Able to understand and provide a signed informed consent that fulfills the relevant Institutional Review Board (IRB) or Independent Ethics Committee (IEC) guidelines.
Participants must be appropriate for single-agent therapy as the next line of therapy, as determined by the Investigator.
Participants must have received prior treatment with bevacizumab.
Confirmed diagnosis of platinum-resistant high-grade epithelial ovarian cancer, primary peritoneal or fallopian tube. Platinum-resistant is defined as a relapse within 6 months of receiving 1 to 3 platinum-based chemotherapy regimens.
Must have at least one lesion that meets the definition of measurable disease defined by RECIST v1.1 criteria.

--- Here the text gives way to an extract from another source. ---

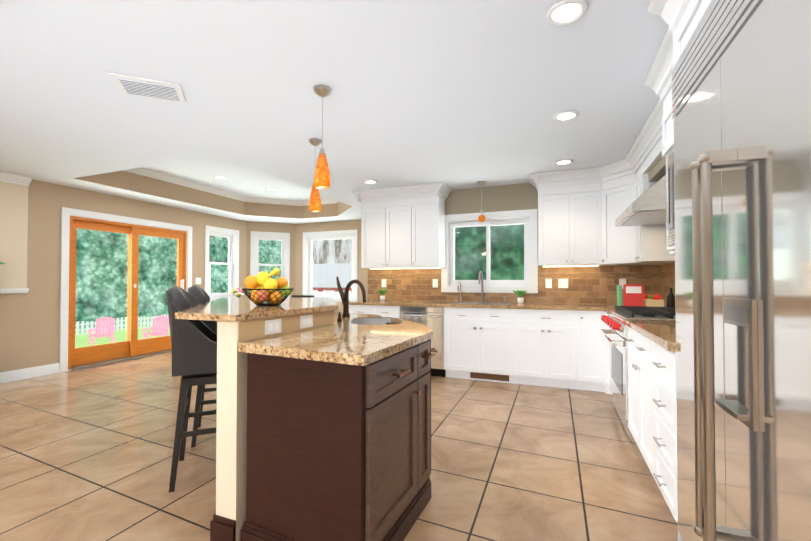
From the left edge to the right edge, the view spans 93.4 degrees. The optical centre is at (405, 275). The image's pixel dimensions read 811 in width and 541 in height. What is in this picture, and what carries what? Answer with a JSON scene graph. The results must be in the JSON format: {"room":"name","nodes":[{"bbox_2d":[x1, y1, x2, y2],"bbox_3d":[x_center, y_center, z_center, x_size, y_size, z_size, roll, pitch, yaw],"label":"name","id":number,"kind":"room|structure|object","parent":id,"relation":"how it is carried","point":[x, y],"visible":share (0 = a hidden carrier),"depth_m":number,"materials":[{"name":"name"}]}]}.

Must have received at least one but no more than three prior systemic lines of anticancer therapy and had progressive disease (PD) while receiving or immediately after receiving the previous therapy. Progression will be calculated from the date of the last administered dose of platinum based therapy to the date of radiographic imaging that showed evidence of progression.
Participants with germline or somatic BRCA1 or BRCA2 mutations must have received prior PARP inhibitor therapy as maintenance or treatment.
Must have adequate peripheral venous access on both arms, or be willing to have temporary vascular access placed for apheresis collection, if deemed necessary by the Investigator.
Must be able to sit or recline with limited movement for approximately 6 hours during apheresis procedure.
Participants must have been previously tested for FRα. If the test result was positive, they must have been offered treatment with mirvetuximab soravtansine-gynx.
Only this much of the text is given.